(Provided records begins)

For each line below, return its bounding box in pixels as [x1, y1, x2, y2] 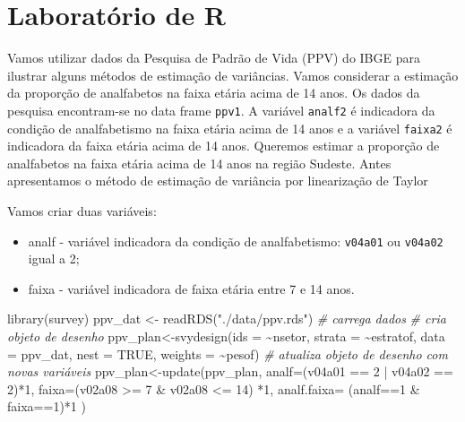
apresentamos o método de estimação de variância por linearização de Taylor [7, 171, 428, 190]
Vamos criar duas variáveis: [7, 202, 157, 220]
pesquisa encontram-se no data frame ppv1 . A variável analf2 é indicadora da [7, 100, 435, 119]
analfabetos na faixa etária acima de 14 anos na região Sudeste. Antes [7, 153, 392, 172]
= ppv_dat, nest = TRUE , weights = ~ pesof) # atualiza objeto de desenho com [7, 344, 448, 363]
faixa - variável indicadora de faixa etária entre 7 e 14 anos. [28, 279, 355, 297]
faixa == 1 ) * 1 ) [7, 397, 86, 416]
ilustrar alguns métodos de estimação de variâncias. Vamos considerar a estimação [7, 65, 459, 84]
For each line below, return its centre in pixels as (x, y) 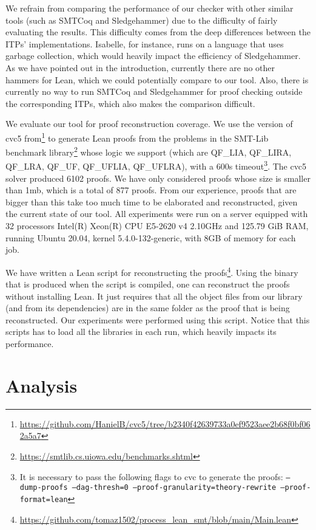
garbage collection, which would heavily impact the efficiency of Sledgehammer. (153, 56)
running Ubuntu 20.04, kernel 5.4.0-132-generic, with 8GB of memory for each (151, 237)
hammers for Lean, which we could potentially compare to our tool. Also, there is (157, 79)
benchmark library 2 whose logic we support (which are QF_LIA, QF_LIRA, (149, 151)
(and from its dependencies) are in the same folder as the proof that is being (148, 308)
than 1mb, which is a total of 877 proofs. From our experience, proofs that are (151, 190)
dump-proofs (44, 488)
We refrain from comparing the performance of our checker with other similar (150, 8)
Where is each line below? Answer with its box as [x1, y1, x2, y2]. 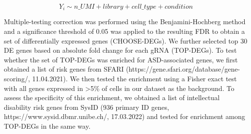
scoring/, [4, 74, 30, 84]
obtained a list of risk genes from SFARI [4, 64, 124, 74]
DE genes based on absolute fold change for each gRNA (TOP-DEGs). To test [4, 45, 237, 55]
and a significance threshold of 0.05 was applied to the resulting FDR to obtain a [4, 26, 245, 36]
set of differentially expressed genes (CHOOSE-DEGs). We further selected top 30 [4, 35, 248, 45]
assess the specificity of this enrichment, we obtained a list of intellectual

(Provided records ends)
(Provided records begins)

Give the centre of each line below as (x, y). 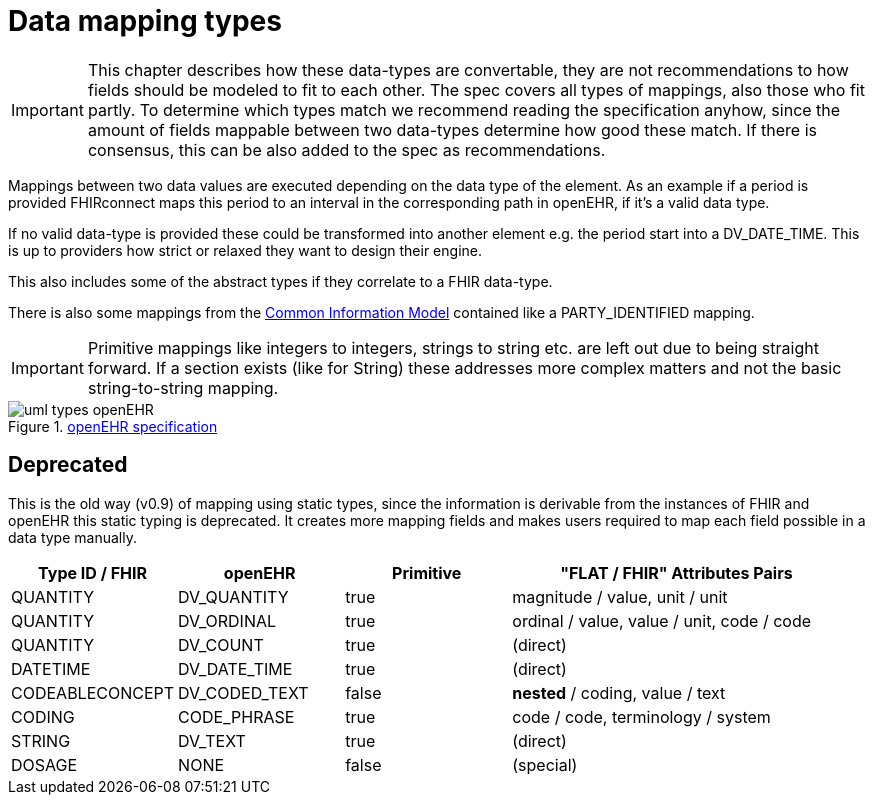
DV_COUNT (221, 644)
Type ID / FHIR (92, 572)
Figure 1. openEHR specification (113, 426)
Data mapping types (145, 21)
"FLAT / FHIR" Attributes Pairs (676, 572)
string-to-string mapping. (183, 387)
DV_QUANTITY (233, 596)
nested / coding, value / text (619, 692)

(Provided records ends)

* **Try it**:
Nothing but the lines above from the one containing "Data mapping types (145, 21)" through the one containing "nested / coding, value / text (619, 692)" should appear in the answer, each repeated exactly.

* **Task solution**:
Data mapping types (145, 21)
"FLAT / FHIR" Attributes Pairs (676, 572)
string-to-string mapping. (183, 387)
DV_QUANTITY (233, 596)
nested / coding, value / text (619, 692)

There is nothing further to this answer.